I rolled my eyes. “Malek, she’s a doctor. And she’s not just an ordinary doctor. She’s a virologist. She creates vaccines that cure diseases. She has a great sense of duty too. How many doctors of that kind, much less lady doctors like her, have volunteered to practice their work here in our village? None. The last doctor sent by the government had ulterior motives.”
His face darkened at the memory, but only momentarily. Malek was an expert in clamping down emotions.
“Yes, that’s what’s worrying me. Why isn’t she afraid to live and work here, alone? I find it hard to believe that she doesn’t know the dangers of being in a remote area such as ours.”
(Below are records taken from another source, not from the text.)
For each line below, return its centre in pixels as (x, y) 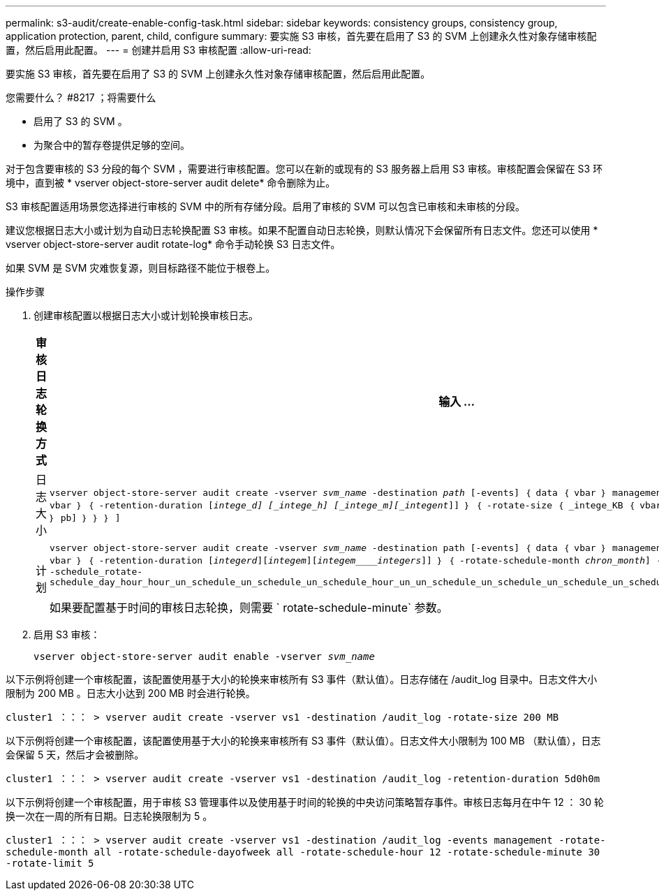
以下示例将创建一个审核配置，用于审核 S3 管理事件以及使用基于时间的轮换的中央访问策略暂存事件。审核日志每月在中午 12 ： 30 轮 (305, 802)
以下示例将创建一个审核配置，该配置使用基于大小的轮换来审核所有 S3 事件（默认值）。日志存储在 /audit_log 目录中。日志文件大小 (302, 679)
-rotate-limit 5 (50, 863)
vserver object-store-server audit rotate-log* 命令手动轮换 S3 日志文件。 (173, 244)
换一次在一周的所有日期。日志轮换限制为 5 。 (109, 816)
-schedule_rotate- (96, 572)
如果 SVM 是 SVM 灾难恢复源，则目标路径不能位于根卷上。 (141, 268)
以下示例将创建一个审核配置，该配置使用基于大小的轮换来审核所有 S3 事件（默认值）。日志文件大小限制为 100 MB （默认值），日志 (303, 741)
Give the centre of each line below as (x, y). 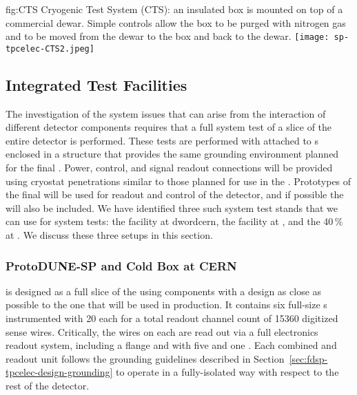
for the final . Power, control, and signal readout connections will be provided (169, 168)
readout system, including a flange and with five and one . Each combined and (171, 345)
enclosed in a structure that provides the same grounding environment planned (172, 154)
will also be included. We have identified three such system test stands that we (172, 207)
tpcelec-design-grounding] (59, 372)
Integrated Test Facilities (96, 84)
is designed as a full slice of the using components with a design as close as (164, 291)
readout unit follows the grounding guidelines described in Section (145, 358)
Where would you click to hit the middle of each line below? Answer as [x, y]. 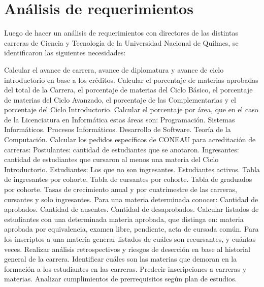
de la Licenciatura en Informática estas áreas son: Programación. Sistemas [120, 119]
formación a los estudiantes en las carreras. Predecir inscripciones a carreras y [125, 268]
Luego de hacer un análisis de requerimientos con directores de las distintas [121, 33]
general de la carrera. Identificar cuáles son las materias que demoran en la [121, 259]
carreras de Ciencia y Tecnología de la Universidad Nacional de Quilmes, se [121, 42]
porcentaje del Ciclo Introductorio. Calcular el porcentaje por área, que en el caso [131, 109]
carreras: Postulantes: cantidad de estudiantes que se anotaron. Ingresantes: [122, 149]
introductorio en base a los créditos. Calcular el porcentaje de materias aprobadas [131, 79]
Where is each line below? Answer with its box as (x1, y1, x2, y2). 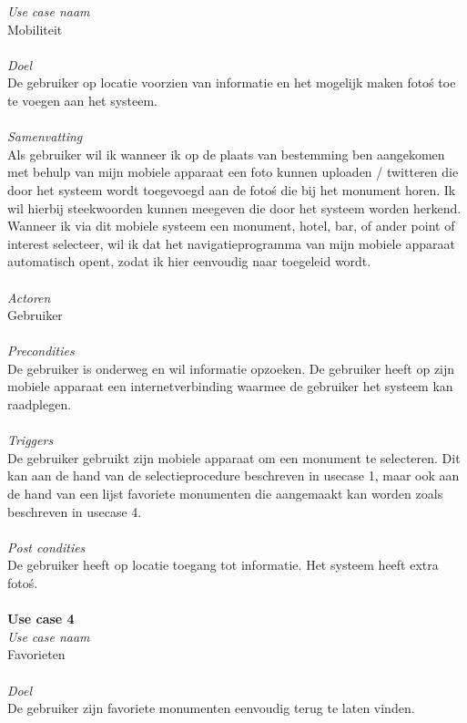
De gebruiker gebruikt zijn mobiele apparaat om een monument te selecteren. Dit (7, 448, 461, 467)
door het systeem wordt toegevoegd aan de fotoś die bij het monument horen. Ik (7, 180, 456, 199)
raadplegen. (7, 395, 72, 414)
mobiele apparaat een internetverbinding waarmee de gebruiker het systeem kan (7, 377, 453, 396)
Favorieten (7, 645, 66, 664)
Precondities (7, 341, 75, 360)
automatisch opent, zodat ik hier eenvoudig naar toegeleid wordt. (7, 252, 371, 271)
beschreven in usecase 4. (7, 501, 142, 521)
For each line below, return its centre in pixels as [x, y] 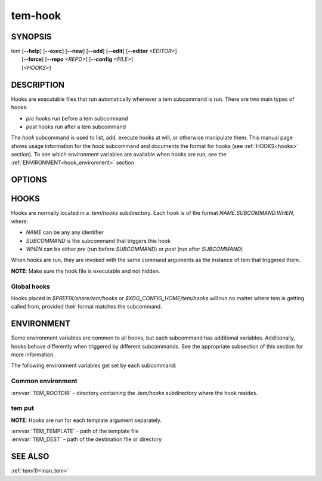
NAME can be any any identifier [65, 232]
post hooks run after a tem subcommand [76, 127]
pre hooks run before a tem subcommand [77, 118]
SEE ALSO [30, 457]
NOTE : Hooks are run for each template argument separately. [86, 420]
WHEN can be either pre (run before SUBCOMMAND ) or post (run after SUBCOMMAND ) [134, 249]
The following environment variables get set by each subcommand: [94, 366]
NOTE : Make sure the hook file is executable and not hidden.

“I would think that’s why she brought her own radio communication system, Malek. With batteries to boot. She’s not a fool.”
“What good would that do to her if she’s dead?”
“Malek,” my voice took on a hard edge.
He knew when to stop. “Forgive me once again, my friend. But I am truly concerned for your welfare as well as for the safety of our people. Nena suits you more.”
The mention of my childhood friend whom everyone was expecting me to marry made me seethe.
I replied to him forcefully, “I appreciate your concern. But believe me when I say that I am your ruler and I know what I am doing. I have not lost sight of my duty to my people. I intend to fulfill what my father and his ancestors have done before me.”
I remembered the brooding, disbelieving look he gave me that day. Did he know his advice would go unheeded?